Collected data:

:::

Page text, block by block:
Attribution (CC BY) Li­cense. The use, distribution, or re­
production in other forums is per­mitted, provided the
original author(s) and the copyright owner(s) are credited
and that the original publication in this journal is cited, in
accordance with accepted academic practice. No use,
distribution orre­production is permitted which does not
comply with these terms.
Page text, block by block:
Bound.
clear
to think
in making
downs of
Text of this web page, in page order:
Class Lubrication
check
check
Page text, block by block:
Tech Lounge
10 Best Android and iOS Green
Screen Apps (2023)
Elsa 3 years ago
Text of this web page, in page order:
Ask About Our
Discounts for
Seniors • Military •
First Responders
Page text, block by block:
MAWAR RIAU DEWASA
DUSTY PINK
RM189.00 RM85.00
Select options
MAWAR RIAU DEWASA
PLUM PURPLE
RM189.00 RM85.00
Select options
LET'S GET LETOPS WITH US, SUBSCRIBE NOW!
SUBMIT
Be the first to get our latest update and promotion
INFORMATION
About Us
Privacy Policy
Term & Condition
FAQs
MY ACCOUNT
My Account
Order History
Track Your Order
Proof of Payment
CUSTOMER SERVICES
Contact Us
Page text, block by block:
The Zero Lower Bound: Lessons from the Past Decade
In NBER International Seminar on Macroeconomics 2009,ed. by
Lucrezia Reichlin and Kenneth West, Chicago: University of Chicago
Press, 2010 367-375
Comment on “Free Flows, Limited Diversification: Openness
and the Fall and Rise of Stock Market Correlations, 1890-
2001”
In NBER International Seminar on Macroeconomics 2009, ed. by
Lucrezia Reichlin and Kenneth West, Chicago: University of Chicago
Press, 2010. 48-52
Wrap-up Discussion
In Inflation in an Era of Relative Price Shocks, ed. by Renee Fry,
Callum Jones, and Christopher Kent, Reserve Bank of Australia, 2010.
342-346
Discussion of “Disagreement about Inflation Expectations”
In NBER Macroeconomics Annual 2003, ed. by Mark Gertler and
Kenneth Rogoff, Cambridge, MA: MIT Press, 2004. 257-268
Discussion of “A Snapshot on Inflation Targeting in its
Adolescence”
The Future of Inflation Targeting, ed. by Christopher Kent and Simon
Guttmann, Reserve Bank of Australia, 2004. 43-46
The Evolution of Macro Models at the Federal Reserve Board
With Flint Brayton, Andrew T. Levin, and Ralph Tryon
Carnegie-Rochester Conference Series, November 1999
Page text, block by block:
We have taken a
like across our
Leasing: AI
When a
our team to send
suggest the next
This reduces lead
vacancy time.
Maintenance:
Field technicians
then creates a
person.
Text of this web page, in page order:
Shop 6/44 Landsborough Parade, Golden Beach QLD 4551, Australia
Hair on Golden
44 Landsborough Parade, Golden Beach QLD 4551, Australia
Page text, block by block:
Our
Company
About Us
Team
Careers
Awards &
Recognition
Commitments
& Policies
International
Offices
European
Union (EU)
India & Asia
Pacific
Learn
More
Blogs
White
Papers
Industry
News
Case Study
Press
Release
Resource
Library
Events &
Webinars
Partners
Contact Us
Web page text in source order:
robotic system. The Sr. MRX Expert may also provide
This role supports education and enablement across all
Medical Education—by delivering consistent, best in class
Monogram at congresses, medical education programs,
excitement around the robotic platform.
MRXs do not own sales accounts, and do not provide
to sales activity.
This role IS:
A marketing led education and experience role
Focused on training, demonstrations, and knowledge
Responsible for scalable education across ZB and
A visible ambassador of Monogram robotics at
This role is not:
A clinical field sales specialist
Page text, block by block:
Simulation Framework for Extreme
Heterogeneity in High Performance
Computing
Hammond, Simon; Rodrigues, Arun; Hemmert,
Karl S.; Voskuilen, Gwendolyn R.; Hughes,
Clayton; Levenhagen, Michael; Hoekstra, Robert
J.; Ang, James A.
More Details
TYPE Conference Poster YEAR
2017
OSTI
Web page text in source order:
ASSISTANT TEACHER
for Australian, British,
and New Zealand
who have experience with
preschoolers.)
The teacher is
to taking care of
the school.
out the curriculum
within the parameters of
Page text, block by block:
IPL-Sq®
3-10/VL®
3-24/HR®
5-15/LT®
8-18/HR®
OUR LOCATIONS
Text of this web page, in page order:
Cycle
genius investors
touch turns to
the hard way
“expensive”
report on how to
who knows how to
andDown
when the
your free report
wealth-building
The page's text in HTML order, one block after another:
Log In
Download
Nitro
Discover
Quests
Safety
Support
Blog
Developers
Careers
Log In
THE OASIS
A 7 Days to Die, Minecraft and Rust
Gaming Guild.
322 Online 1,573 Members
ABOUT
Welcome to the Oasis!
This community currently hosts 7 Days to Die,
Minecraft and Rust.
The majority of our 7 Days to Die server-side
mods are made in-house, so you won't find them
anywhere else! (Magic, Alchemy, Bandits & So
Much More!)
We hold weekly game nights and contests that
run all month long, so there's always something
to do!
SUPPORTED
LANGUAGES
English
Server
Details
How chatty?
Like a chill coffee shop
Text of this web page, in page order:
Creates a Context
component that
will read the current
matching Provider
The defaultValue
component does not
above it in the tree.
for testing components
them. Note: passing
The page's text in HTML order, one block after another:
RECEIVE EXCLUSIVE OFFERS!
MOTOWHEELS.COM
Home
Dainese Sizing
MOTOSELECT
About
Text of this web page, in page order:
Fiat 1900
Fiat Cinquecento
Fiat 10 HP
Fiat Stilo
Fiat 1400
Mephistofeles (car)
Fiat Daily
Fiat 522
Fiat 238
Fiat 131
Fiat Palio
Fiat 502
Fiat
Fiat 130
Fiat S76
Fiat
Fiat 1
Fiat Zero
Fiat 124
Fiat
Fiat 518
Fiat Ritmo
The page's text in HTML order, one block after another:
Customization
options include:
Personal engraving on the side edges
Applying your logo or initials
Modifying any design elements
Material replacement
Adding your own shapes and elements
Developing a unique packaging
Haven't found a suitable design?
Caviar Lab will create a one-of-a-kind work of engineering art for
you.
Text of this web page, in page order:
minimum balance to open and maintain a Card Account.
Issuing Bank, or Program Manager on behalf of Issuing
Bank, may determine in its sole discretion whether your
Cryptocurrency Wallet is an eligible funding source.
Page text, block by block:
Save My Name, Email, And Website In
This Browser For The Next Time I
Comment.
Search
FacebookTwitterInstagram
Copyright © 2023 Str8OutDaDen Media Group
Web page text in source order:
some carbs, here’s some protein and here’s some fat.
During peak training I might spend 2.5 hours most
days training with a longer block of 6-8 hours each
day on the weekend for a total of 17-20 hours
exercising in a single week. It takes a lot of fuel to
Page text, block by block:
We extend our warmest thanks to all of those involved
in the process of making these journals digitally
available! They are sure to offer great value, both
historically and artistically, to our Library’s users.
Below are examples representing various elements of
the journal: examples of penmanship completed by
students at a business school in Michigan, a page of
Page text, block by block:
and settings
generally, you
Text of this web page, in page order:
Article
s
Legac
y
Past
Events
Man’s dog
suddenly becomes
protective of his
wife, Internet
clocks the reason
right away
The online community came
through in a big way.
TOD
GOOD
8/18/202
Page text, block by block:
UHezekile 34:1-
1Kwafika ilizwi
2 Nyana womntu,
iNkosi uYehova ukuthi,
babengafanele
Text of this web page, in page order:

:::

▶ _ASSIGNED TASK_
Return all data verbatim.

▶ _RESPONSE BELOW_
Page text, block by block:
Attribution (CC BY) Li­cense. The use, distribution, or re­
production in other forums is per­mitted, provided the
original author(s) and the copyright owner(s) are credited
and that the original publication in this journal is cited, in
accordance with accepted academic practice. No use,
distribution orre­production is permitted which does not
comply with these terms.
Page text, block by block:
Bound.
clear
to think
in making
downs of
Text of this web page, in page order:
Class Lubrication
check
check
Page text, block by block:
Tech Lounge
10 Best Android and iOS Green
Screen Apps (2023)
Elsa 3 years ago
Text of this web page, in page order:
Ask About Our
Discounts for
Seniors • Military •
First Responders
Page text, block by block:
MAWAR RIAU DEWASA
DUSTY PINK
RM189.00 RM85.00
Select options
MAWAR RIAU DEWASA
PLUM PURPLE
RM189.00 RM85.00
Select options
LET'S GET LETOPS WITH US, SUBSCRIBE NOW!
SUBMIT
Be the first to get our latest update and promotion
INFORMATION
About Us
Privacy Policy
Term & Condition
FAQs
MY ACCOUNT
My Account
Order History
Track Your Order
Proof of Payment
CUSTOMER SERVICES
Contact Us
Page text, block by block:
The Zero Lower Bound: Lessons from the Past Decade
In NBER International Seminar on Macroeconomics 2009,ed. by
Lucrezia Reichlin and Kenneth West, Chicago: University of Chicago
Press, 2010 367-375
Comment on “Free Flows, Limited Diversification: Openness
and the Fall and Rise of Stock Market Correlations, 1890-
2001”
In NBER International Seminar on Macroeconomics 2009, ed. by
Lucrezia Reichlin and Kenneth West, Chicago: University of Chicago
Press, 2010. 48-52
Wrap-up Discussion
In Inflation in an Era of Relative Price Shocks, ed. by Renee Fry,
Callum Jones, and Christopher Kent, Reserve Bank of Australia, 2010.
342-346
Discussion of “Disagreement about Inflation Expectations”
In NBER Macroeconomics Annual 2003, ed. by Mark Gertler and
Kenneth Rogoff, Cambridge, MA: MIT Press, 2004. 257-268
Discussion of “A Snapshot on Inflation Targeting in its
Adolescence”
The Future of Inflation Targeting, ed. by Christopher Kent and Simon
Guttmann, Reserve Bank of Australia, 2004. 43-46
The Evolution of Macro Models at the Federal Reserve Board
With Flint Brayton, Andrew T. Levin, and Ralph Tryon
Carnegie-Rochester Conference Series, November 1999
Page text, block by block:
We have taken a
like across our
Leasing: AI
When a
our team to send
suggest the next
This reduces lead
vacancy time.
Maintenance:
Field technicians
then creates a
person.
Text of this web page, in page order:
Shop 6/44 Landsborough Parade, Golden Beach QLD 4551, Australia
Hair on Golden
44 Landsborough Parade, Golden Beach QLD 4551, Australia
Page text, block by block:
Our
Company
About Us
Team
Careers
Awards &
Recognition
Commitments
& Policies
International
Offices
European
Union (EU)
India & Asia
Pacific
Learn
More
Blogs
White
Papers
Industry
News
Case Study
Press
Release
Resource
Library
Events &
Webinars
Partners
Contact Us
Web page text in source order:
robotic system. The Sr. MRX Expert may also provide
This role supports education and enablement across all
Medical Education—by delivering consistent, best in class
Monogram at congresses, medical education programs,
excitement around the robotic platform.
MRXs do not own sales accounts, and do not provide
to sales activity.
This role IS:
A marketing led education and experience role
Focused on training, demonstrations, and knowledge
Responsible for scalable education across ZB and
A visible ambassador of Monogram robotics at
This role is not:
A clinical field sales specialist
Page text, block by block:
Simulation Framework for Extreme
Heterogeneity in High Performance
Computing
Hammond, Simon; Rodrigues, Arun; Hemmert,
Karl S.; Voskuilen, Gwendolyn R.; Hughes,
Clayton; Levenhagen, Michael; Hoekstra, Robert
J.; Ang, James A.
More Details
TYPE Conference Poster YEAR
2017
OSTI
Web page text in source order:
ASSISTANT TEACHER
for Australian, British,
and New Zealand
who have experience with
preschoolers.)
The teacher is
to taking care of
the school.
out the curriculum
within the parameters of
Page text, block by block:
IPL-Sq®
3-10/VL®
3-24/HR®
5-15/LT®
8-18/HR®
OUR LOCATIONS
Text of this web page, in page order:
Cycle
genius investors
touch turns to
the hard way
“expensive”
report on how to
who knows how to
andDown
when the
your free report
wealth-building
The page's text in HTML order, one block after another:
Log In
Download
Nitro
Discover
Quests
Safety
Support
Blog
Developers
Careers
Log In
THE OASIS
A 7 Days to Die, Minecraft and Rust
Gaming Guild.
322 Online 1,573 Members
ABOUT
Welcome to the Oasis!
This community currently hosts 7 Days to Die,
Minecraft and Rust.
The majority of our 7 Days to Die server-side
mods are made in-house, so you won't find them
anywhere else! (Magic, Alchemy, Bandits & So
Much More!)
We hold weekly game nights and contests that
run all month long, so there's always something
to do!
SUPPORTED
LANGUAGES
English
Server
Details
How chatty?
Like a chill coffee shop
Text of this web page, in page order:
Creates a Context
component that
will read the current
matching Provider
The defaultValue
component does not
above it in the tree.
for testing components
them. Note: passing
The page's text in HTML order, one block after another:
RECEIVE EXCLUSIVE OFFERS!
MOTOWHEELS.COM
Home
Dainese Sizing
MOTOSELECT
About
Text of this web page, in page order:
Fiat 1900
Fiat Cinquecento
Fiat 10 HP
Fiat Stilo
Fiat 1400
Mephistofeles (car)
Fiat Daily
Fiat 522
Fiat 238
Fiat 131
Fiat Palio
Fiat 502
Fiat
Fiat 130
Fiat S76
Fiat
Fiat 1
Fiat Zero
Fiat 124
Fiat
Fiat 518
Fiat Ritmo
The page's text in HTML order, one block after another:
Customization
options include:
Personal engraving on the side edges
Applying your logo or initials
Modifying any design elements
Material replacement
Adding your own shapes and elements
Developing a unique packaging
Haven't found a suitable design?
Caviar Lab will create a one-of-a-kind work of engineering art for
you.
Text of this web page, in page order:
minimum balance to open and maintain a Card Account.
Issuing Bank, or Program Manager on behalf of Issuing
Bank, may determine in its sole discretion whether your
Cryptocurrency Wallet is an eligible funding source.
Page text, block by block:
Save My Name, Email, And Website In
This Browser For The Next Time I
Comment.
Search
FacebookTwitterInstagram
Copyright © 2023 Str8OutDaDen Media Group
Web page text in source order:
some carbs, here’s some protein and here’s some fat.
During peak training I might spend 2.5 hours most
days training with a longer block of 6-8 hours each
day on the weekend for a total of 17-20 hours
exercising in a single week. It takes a lot of fuel to
Page text, block by block:
We extend our warmest thanks to all of those involved
in the process of making these journals digitally
available! They are sure to offer great value, both
historically and artistically, to our Library’s users.
Below are examples representing various elements of
the journal: examples of penmanship completed by
students at a business school in Michigan, a page of
Page text, block by block:
and settings
generally, you
Text of this web page, in page order:
Article
s
Legac
y
Past
Events
Man’s dog
suddenly becomes
protective of his
wife, Internet
clocks the reason
right away
The online community came
through in a big way.
TOD
GOOD
8/18/202
Page text, block by block:
UHezekile 34:1-
1Kwafika ilizwi
2 Nyana womntu,
iNkosi uYehova ukuthi,
babengafanele
Text of this web page, in page order:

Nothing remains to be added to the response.